One hundred and sixty-five years ago today, on October 22, 1844, the world was supposed to end. As you may have noticed, it did not, and while humanity’s continued plodding may be a source of relief to you and me, to the most fervent believers in the October 22nd scenario, the failure of history to climax on that date became known as the Great Disappointment. Nearly a quarter million otherwise very normal Americans heard the preaching of William Miller, a farmer from Upstate New York, and came to believe, with him, that the Bible foretold Christ’s return to earth on a fall day more than eighteen hundred years since his last appearance.
We, of course, are too sophisticated to believe in such hooey. The wonderfully smart students in my class on apocalypticism in American culture are sensitive enough to look for meaning—psychological and sociological, mostly—in the tale of the Millerites, but they, and I, also can’t help express a bit of condescension at the rubes who sold their farms and embarrassed themselves in anticipation of the end.
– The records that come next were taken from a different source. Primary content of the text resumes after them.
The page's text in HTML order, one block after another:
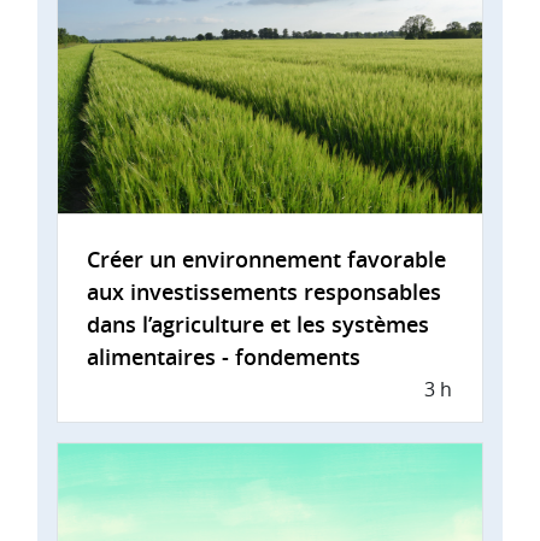
Créer un environnement favorable
aux investissements responsables
dans l’agriculture et les systèmes
alimentaires - fondements
3 h
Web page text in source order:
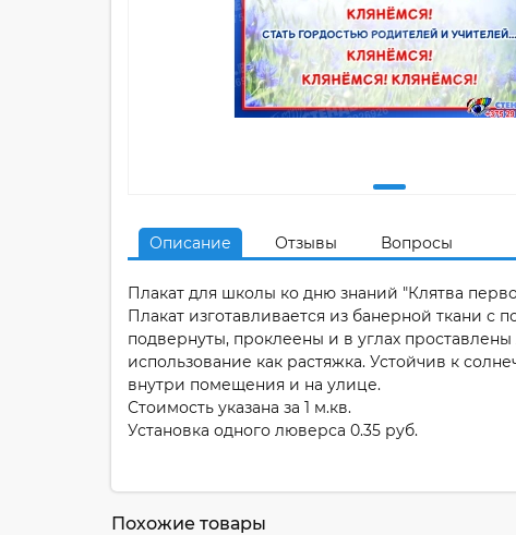
Описание Отзывы Вопросы
Плакат для школы ко дню знаний "Клятва
Плакат изготавливается из банерной ткани
подвернуты, проклеены и в углах
использование как растяжка. Устойчив к
внутри помещения и на улице.
Стоимость указана за 1 м.кв.
Установка одного люверса 0.35 руб.
Похожие товары
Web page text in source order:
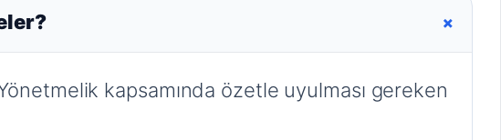
+
kapsamında özetle uyulması gereken
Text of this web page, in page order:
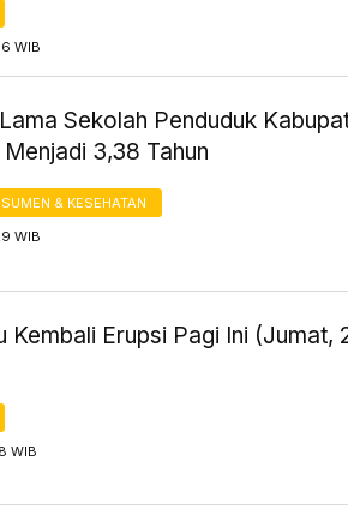
WIB
Sekolah Penduduk
3,38 Tahun
& KESEHATAN
WIB
Kembali Erupsi Pagi Ini (Jumat,
WIB
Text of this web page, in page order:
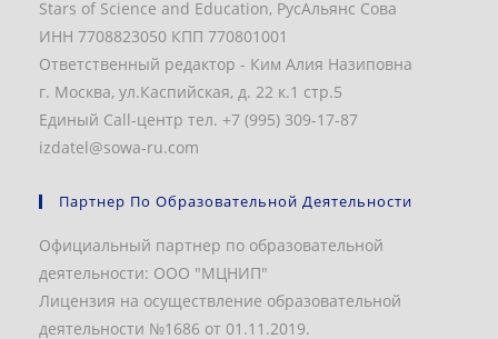
Stars of Science and Education, РусАльянс Сова
ИНН 7708823050 КПП 770801001
Ответственный редактор - Ким Алия Назиповна
г. Москва, ул.Каспийская, д. 22 к.1 стр.5
Единый Call-центр тел. +7 (995) 309-17-87
izdatel@sowa-ru.com
Партнер По Образовательной Деятельности
Официальный партнер по образовательной
деятельности: ООО "МЦНИП"
Лицензия на осуществление образовательной
деятельности №1686 от 01.11.2019.
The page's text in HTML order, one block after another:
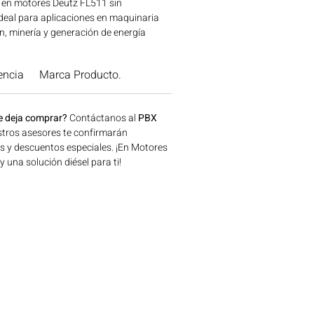
motores Deutz FL511 sin
para aplicaciones en maquinaria
minería y generación de energía
Marca Producto.
deja comprar? Contáctanos al PBX
asesores te confirmarán
y descuentos especiales. ¡En Motores
una solución diésel para ti!
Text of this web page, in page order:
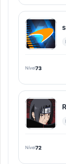
Nível73
Nível72
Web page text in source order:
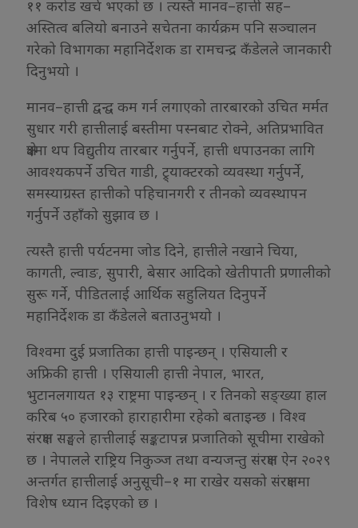
११ करोड खर्च भएको छ । त्यस्तै मानव–हात्ती सह–
अस्तित्व बलियो बनाउने सचेतना कार्यक्रम पनि सञ्चालन
गरेको विभागका महानिर्देशक डा रामचन्द्र कँडेलले जानकारी
दिनुभयो ।
मानव–हात्ती द्वन्द्व कम गर्न लगाएको तारबारको उचित मर्मत
सुधार गरी हात्तीलाई बस्तीमा पस्नबाट रोक्ने, अतिप्रभावित
क्षेत्रमा थप विद्युतीय तारबार गर्नुपर्ने, हात्ती धपाउनका लागि
आवश्यकपर्ने उचित गाडी, ट्र्याक्टरको व्यवस्था गर्नुपर्ने,
समस्याग्रस्त हात्तीको पहिचानगरी र तीनको व्यवस्थापन
गर्नुपर्ने उहाँको सुझाव छ ।
त्यस्तै हात्ती पर्यटनमा जोड दिने, हात्तीले नखाने चिया,
कागती, ल्वाङ, सुपारी, बेसार आदिको खेतीपाती प्रणालीको
सुरू गर्ने, पीडितलाई आर्थिक सहुलियत दिनुपर्ने
महानिर्देशक डा कँडेलले बताउनुभयो ।
विश्वमा दुई प्रजातिका हात्ती पाइन्छन् । एसियाली र
अफ्रिकी हात्ती । एसियाली हात्ती नेपाल, भारत,
भुटानलगायत १३ राष्ट्रमा पाइन्छन् । र तिनको सङ्ख्या हाल
करिब ५० हजारको हाराहारीमा रहेको बताइन्छ । विश्व
संरक्षण सङ्घले हात्तीलाई सङ्कटापन्न प्रजातिको सूचीमा राखेको
छ । नेपालले राष्ट्रिय निकुञ्ज तथा वन्यजन्तु संरक्षण ऐन २०२९
अन्तर्गत हात्तीलाई अनुसूची–१ मा राखेर यसको संरक्षणमा
विशेष ध्यान दिइएको छ ।
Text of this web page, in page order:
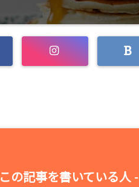
この記事を書いている人 -
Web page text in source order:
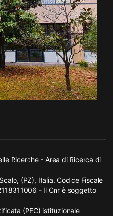
Ricerche - Area di Ricerca di
(PZ), Italia. Codice Fiscale
- Il Cnr è soggetto
(PEC) istituzionale
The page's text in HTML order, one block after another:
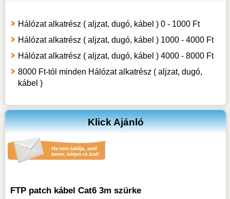
Hálózat alkatrész ( aljzat, dugó, kábel ) 0 - 1000 Ft
Hálózat alkatrész ( aljzat, dugó, kábel ) 1000 - 4000 Ft
Hálózat alkatrész ( aljzat, dugó, kábel ) 4000 - 8000 Ft
8000 Ft-tól minden Hálózat alkatrész ( aljzat, dugó,
kábel )
Klick Ajánló
FTP patch kábel Cat6 3m szürke
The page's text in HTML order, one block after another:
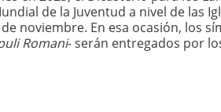
de la Juventud a nivel de las
noviembre. En esa ocasión, los
Romani- serán entregados por
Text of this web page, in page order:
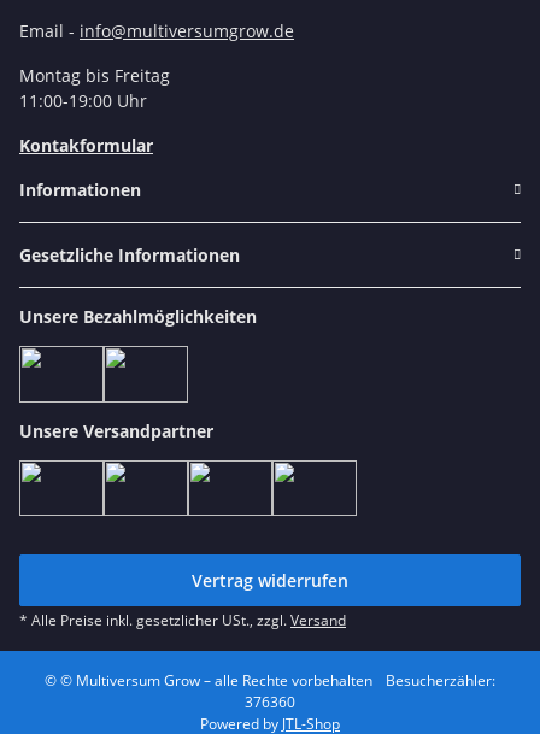
Email - info@multiversumgrow.de
Montag bis Freitag
11:00-19:00 Uhr
Kontakformular
Informationen
Gesetzliche Informationen
Unsere Bezahlmöglichkeiten
Unsere Versandpartner
Vertrag widerrufen
* Alle Preise inkl. gesetzlicher USt., zzgl.Versand
© © Multiversum Grow – alle Rechte vorbehalten
Besucherzähler:
376360
Powered by JTL-Shop
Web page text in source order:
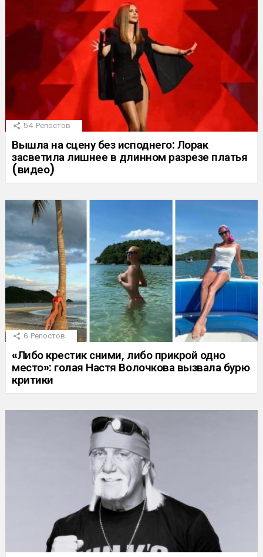
54 Репостов
Вышла на сцену без исподнего: Лорак
засветила лишнее в длинном разрезе платья
(видео)
6 Репостов
«Либо крестик сними, либо прикрой одно
место»: голая Настя Волочкова вызвала бурю
критики
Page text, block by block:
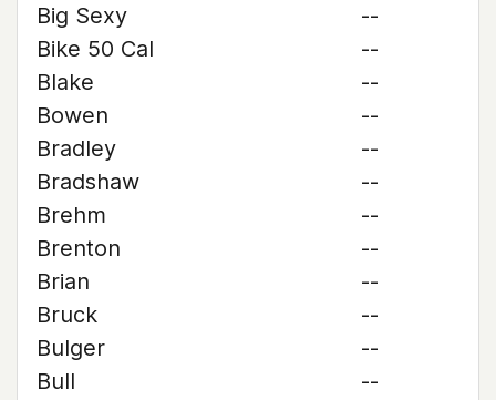
Big Sexy
--
Bike 50 Cal
--
Blake
--
Bowen
--
Bradley
--
Bradshaw
--
Brehm
--
Brenton
--
Brian
--
Bruck
--
Bulger
--
Bull
--

But we sophisticates must tread lightly here. In my more sober moments I am tempted to call the Miller phenomenon an example of “irrational exuberance,” recognizing that it was no more irrational or exuberant than our own millennial dreams. The very markets about which Alan Greenspan spoke when he coined the term have proven that. Mr. Greenspan himself—our William Miller, disgraced prophet of bliss—has been forced to recant, telling Congress a year ago this week that the Crash of 2008 revealed a “flaw” in his previously unassailable faith in self-regulating markets. A year has passed, and little has been done to learn the lessons of 2008, the lessons of Greenspan’s flaw. After the Great Disappointment, the vast majority of Millerites returned to their farms, families, and lives; we, on the other hand, continue to wait on the mountaintop. The Millerites are looking less and less crazy all the time.